(DATA):

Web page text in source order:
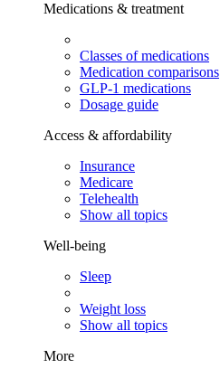
Medications & treatment
Classes of medications
Medication comparisons
GLP-1 medications
Dosage guide
Access & affordability
Insurance
Medicare
Telehealth
Show all topics
Well-being
Sleep
Weight loss
Show all topics
More
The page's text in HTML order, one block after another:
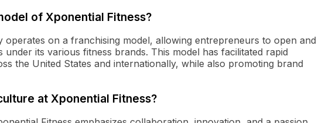
of Xponential Fitness?
operates on a franchising model, allowing entrepreneurs to open and
under its various fitness brands. This model has facilitated rapid
the United States and internationally, while also promoting brand
at Xponential Fitness?
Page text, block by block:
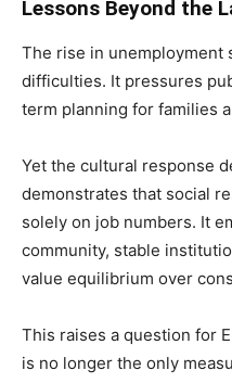
Lessons Beyond the
The rise in unemployment
difficulties. It pressures
term planning for families
Yet the cultural response
demonstrates that social
solely on job numbers. It
community, stable
value equilibrium over
This raises a question for
is no longer the only
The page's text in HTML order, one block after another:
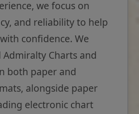
we focus on
and reliability to help
confidence. We
Charts and
both paper and
alongside paper
electronic chart
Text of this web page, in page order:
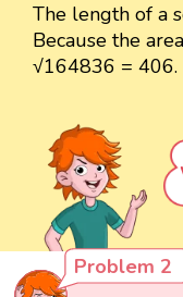
The length of a
Because the
√164836 = 406.
Problem 2
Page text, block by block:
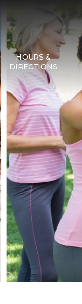
HOURS &
DIRECTIONS
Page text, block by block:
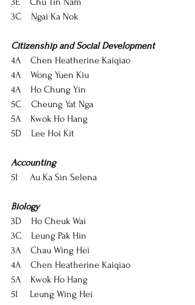
3C    Ngai Ka Nok
Citizenship and Social Development
4A    Chen Heatherine Kaiqiao
4A    Wong Yuen Kiu
4A    Ho Chung Yin
5C    Cheung Yat Nga
5A    Kwok Ho Hang
5D    Lee Hoi Kit
Accounting
5I     Au Ka Sin Selena
Biology
3D    Ho Cheuk Wai
3C    Leung Pak Hin
3A    Chau Wing Hei
4A    Chen Heatherine Kaiqiao
5A    Kwok Ho Hang
5I     Leung Wing Hei
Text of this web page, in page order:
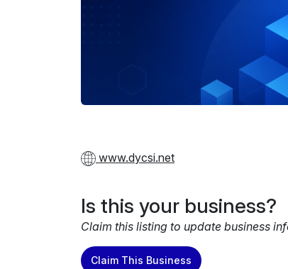
www.dycsi.net
Is this your business?
Claim this listing to update business
Claim This Business
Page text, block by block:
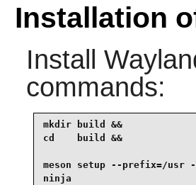
Installation
Install
commands:
mkdir build &&
cd    build &&
meson setup --prefix=/usr
ninja
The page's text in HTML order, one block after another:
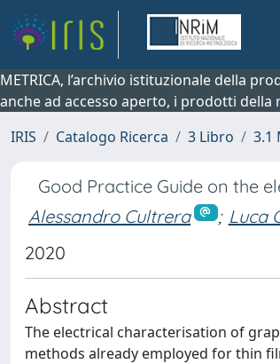
METRICA, l’archivio istituzionale della
anche ad accesso aperto, i prodotti della
IRIS
Catalogo Ricerca 3 Libro 3.1
Good Practice Guide on the
Alessandro Cultrera
; Luca
2020
Abstract
The electrical characterisation of
methods already employed for thin
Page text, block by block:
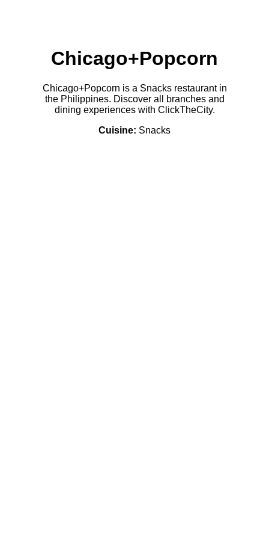
Chicago+Popcorn
Chicago+Popcorn is a Snacks restaurant in
the Philippines. Discover all branches and
dining experiences with ClickTheCity.
Cuisine: Snacks
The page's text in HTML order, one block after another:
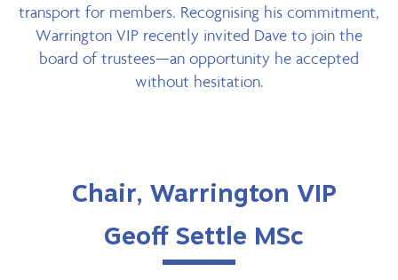
transport for members. Recognising his commitment,
Warrington VIP recently invited Dave to join the
board of trustees—an opportunity he accepted
without hesitation.
Chair, Warrington VIP
Geoff Settle MSc
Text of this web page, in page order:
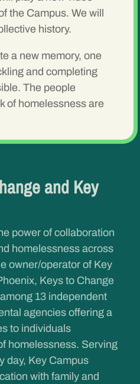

(TASK REQUIREMENTS): In the answer, the entries must appear exactly as above, without the images.

(WRITTEN SOLUTION):
Web page text in source order:
Medications & treatment
Classes of medications
Medication comparisons
GLP-1 medications
Dosage guide
Access & affordability
Insurance
Medicare
Telehealth
Show all topics
Well-being
Sleep
Weight loss
Show all topics
More
The page's text in HTML order, one block after another:
of Xponential Fitness?
operates on a franchising model, allowing entrepreneurs to open and
under its various fitness brands. This model has facilitated rapid
the United States and internationally, while also promoting brand
at Xponential Fitness?
Page text, block by block:
Lessons Beyond the
The rise in unemployment
difficulties. It pressures
term planning for families
Yet the cultural response
demonstrates that social
solely on job numbers. It
community, stable
value equilibrium over
This raises a question for
is no longer the only
The page's text in HTML order, one block after another:
we focus on
and reliability to help
confidence. We
Charts and
both paper and
alongside paper
electronic chart
Text of this web page, in page order:
The length of a
Because the
√164836 = 406.
Problem 2
Page text, block by block:
HOURS &
DIRECTIONS
Page text, block by block:
3C    Ngai Ka Nok
Citizenship and Social Development
4A    Chen Heatherine Kaiqiao
4A    Wong Yuen Kiu
4A    Ho Chung Yin
5C    Cheung Yat Nga
5A    Kwok Ho Hang
5D    Lee Hoi Kit
Accounting
5I     Au Ka Sin Selena
Biology
3D    Ho Cheuk Wai
3C    Leung Pak Hin
3A    Chau Wing Hei
4A    Chen Heatherine Kaiqiao
5A    Kwok Ho Hang
5I     Leung Wing Hei
Text of this web page, in page order:
www.dycsi.net
Is this your business?
Claim this listing to update business
Claim This Business
Page text, block by block:
Installation
Install
commands:
mkdir build &&
cd    build &&
meson setup --prefix=/usr
ninja
The page's text in HTML order, one block after another:
METRICA, l’archivio istituzionale della
anche ad accesso aperto, i prodotti della
IRIS
Catalogo Ricerca 3 Libro 3.1
Good Practice Guide on the
Alessandro Cultrera
; Luca
2020
Abstract
The electrical characterisation of
methods already employed for thin
Page text, block by block:
Chicago+Popcorn
Chicago+Popcorn is a Snacks restaurant in
the Philippines. Discover all branches and
dining experiences with ClickTheCity.
Cuisine: Snacks
The page's text in HTML order, one block after another:
transport for members. Recognising his commitment,
Warrington VIP recently invited Dave to join the
board of trustees—an opportunity he accepted
without hesitation.
Chair, Warrington VIP
Geoff Settle MSc
Text of this web page, in page order:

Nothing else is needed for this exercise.